Di Nicolò Di Girolamo
Quest’oggi si propone una delle maggiori opere di Gunter Grass, autore tedesco e premio nobel per la letteratura nel 1999. L’opera in questione si intitola Il tamburo di latta ed è stata pubblicata per la prima volta nel 1959. Il romanzo è una sorta di oscura fiaba novecentesca, si direbbe immersa in un cupo gotico contemporaneo. La trama segue il racconto del protagonista Oskar, un nano rinchiuso in un manicomio che ricorda a sé stesso le vicende che la sua esistenza ha attraversato tra leggenda e realtà.
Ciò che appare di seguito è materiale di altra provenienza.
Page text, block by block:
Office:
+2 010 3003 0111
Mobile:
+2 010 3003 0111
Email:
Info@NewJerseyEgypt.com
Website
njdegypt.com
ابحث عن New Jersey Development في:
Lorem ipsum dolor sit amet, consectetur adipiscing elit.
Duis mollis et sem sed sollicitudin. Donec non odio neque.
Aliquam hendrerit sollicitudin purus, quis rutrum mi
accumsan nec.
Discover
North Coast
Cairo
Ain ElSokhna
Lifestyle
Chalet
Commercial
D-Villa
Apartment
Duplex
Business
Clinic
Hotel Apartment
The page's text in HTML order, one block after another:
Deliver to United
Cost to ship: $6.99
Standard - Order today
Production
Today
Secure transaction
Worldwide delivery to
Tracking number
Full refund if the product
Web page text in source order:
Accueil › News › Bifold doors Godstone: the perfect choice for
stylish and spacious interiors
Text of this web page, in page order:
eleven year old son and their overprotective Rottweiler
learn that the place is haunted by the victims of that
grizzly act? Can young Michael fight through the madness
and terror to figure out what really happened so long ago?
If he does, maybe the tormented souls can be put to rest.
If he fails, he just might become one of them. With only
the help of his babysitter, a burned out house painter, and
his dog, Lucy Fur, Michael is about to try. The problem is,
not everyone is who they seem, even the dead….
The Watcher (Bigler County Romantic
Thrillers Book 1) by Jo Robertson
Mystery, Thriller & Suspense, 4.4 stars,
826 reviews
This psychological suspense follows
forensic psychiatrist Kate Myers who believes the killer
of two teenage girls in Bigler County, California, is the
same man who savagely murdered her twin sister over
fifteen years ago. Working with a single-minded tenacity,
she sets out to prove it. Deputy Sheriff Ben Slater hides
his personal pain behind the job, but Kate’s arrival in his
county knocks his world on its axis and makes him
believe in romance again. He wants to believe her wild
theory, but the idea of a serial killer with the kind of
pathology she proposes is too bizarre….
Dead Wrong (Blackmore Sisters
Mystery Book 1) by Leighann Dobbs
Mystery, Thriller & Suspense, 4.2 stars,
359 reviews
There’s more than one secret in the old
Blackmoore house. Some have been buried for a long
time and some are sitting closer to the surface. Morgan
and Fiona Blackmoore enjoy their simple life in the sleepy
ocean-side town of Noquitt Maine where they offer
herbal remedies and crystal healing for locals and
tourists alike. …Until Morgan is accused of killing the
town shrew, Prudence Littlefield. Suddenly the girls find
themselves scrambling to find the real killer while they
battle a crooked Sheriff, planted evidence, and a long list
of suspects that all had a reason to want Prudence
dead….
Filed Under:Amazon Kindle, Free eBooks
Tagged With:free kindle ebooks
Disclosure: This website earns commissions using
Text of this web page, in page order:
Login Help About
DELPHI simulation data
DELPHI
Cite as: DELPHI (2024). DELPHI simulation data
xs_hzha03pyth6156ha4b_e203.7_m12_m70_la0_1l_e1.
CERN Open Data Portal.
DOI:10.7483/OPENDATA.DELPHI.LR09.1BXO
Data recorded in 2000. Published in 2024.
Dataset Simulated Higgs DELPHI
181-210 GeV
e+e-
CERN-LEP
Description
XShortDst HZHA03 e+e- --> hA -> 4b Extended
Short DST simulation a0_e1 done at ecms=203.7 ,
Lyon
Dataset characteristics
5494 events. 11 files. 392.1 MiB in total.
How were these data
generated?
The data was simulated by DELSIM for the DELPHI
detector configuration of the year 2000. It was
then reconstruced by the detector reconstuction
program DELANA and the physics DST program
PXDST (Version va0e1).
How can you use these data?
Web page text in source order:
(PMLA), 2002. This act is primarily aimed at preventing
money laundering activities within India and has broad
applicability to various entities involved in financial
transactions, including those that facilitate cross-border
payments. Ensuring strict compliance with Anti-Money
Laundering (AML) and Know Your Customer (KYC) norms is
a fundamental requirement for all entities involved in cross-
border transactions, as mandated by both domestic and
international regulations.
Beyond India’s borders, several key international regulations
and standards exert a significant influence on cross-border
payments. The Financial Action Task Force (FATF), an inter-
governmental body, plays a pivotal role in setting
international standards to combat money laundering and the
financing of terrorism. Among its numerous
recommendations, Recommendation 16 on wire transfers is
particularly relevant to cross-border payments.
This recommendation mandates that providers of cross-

Infatti nella propria memoria Oskar include anche fatti straordinari e fantastici, quali la nascita della madre sotto le quattro gonne della nonna e il momento in cui, per protestare contro l’ipocrisia della società, egli ha deciso di non crescere più.
Di conseguenza il flusso del racconto a volte si fa epico e altisonante ma cionondimeno il tono dello scritto gela il sangue nelle vene del lettore e ha lo stesso rumore di uno specchio che si rompe. Nessun sorriso suscita l’innocente follia di Oskar, ma solo inquietudine e angoscia. Difatti, nel romanzo sono disseminati elementi reali che alludono a fatti storici, comel’ascesa del nazismo, e alle miserie della società piccolo borghese di allora. Grazie alla spregiudicatezza garantitagli dalla sua posizione esterna alla società Oskar può vedere e raccontare tutti i lati più oscuri dell’umanità che essa non riesce a scorgere. Oskar coglie e annota tutti gli aspetti più miseri e spaventosi delle persone che lo circondano e che hanno assistito alla sua vita.
Come una sorta di aedo male in arnese Oskar ci racconta come camminava per le strade suonando fragorosamente il suo adorato tamburo e urlava talmente forte da riuscire a spaccare i vetri di qualunque edificio. Nonostante tutto questo impegno però non riusciva a comunicare con la gente attorno a lui.
Come si è già detto la storia di Oskar assomiglia ad una nera fiaba, un grottesco miscuglio tra realtà e fantasia. Essa parla della Germania e della società ma anche di quel filo che ci sostiene ogni qualvolta che ci inoltriamo nell’immaginazione. Perché fantasticare, come sognare, può essere più pericoloso di quello che sembra. Nessuno sfugge al fascino di un ambiente immaginario, dove la fantasia si libera da ogni dovere e può sfogarsi creando ogni cosa dal nulla, ma bisognerebbe essere accorti, poiché nelle più nascoste profondità dell’immaginazione potremmo trovare anche i nostri incubi più spaventosi e le paure più viscerali e perciò dovremmo essere certi di poter tornare sui nostri passi. Con questo romanzo Grass ci mette di fronte a tutto quello che dovremmo temere di trovare nel nostro subconscio.